With the pictures left out, reproduce exactly the lines from the one containing "Related Products" through the final line of the entries.

Data records:

<<<<

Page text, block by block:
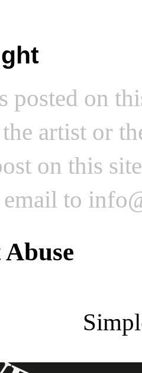
on
artist or
on this
email to
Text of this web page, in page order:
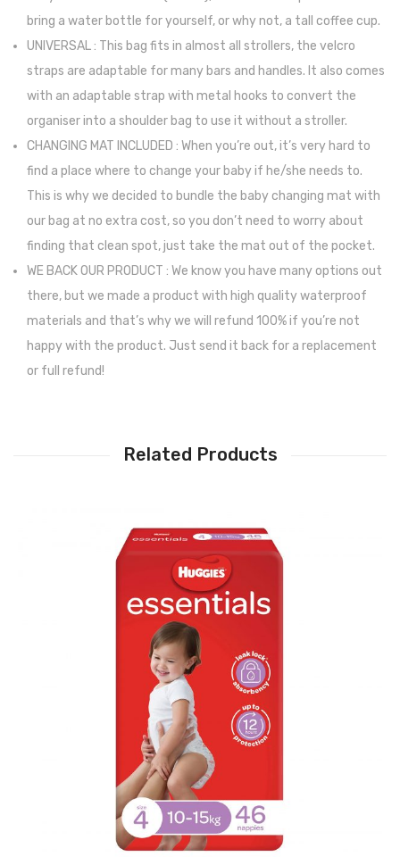
bring a water bottle for yourself, or why not, a tall coffee cup.
UNIVERSAL : This bag fits in almost all strollers, the velcro
straps are adaptable for many bars and handles. It also comes
with an adaptable strap with metal hooks to convert the
organiser into a shoulder bag to use it without a stroller.
CHANGING MAT INCLUDED : When you’re out, it’s very hard to
find a place where to change your baby if he/she needs to.
This is why we decided to bundle the baby changing mat with
our bag at no extra cost, so you don’t need to worry about
finding that clean spot, just take the mat out of the pocket.
WE BACK OUR PRODUCT : We know you have many options out
there, but we made a product with high quality waterproof
materials and that’s why we will refund 100% if you’re not
happy with the product. Just send it back for a replacement
or full refund!
Related Products
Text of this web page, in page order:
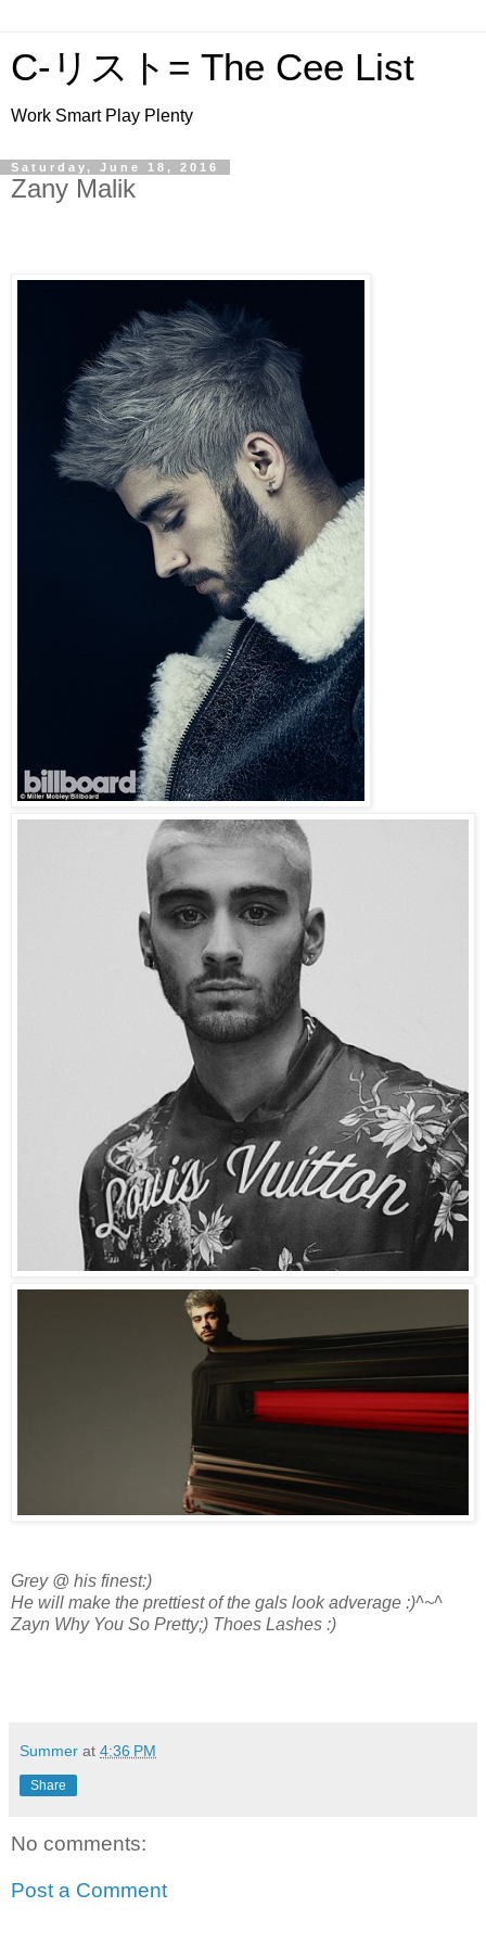
C-リスト= The Cee List
Work Smart Play Plenty
Saturday, June 18, 2016
Zany Malik
Grey @ his finest:)
He will make the prettiest of the gals look adverage :)^~^
Zayn Why You So Pretty;) Thoes Lashes :)
Summer at 4:36 PM
Share
No comments:
Post a Comment

>>>>

• **Completed exercise**:
Related Products
Text of this web page, in page order:
C-リスト= The Cee List
Work Smart Play Plenty
Saturday, June 18, 2016
Zany Malik
Grey @ his finest:)
He will make the prettiest of the gals look adverage :)^~^
Zayn Why You So Pretty;) Thoes Lashes :)
Summer at 4:36 PM
Share
No comments:
Post a Comment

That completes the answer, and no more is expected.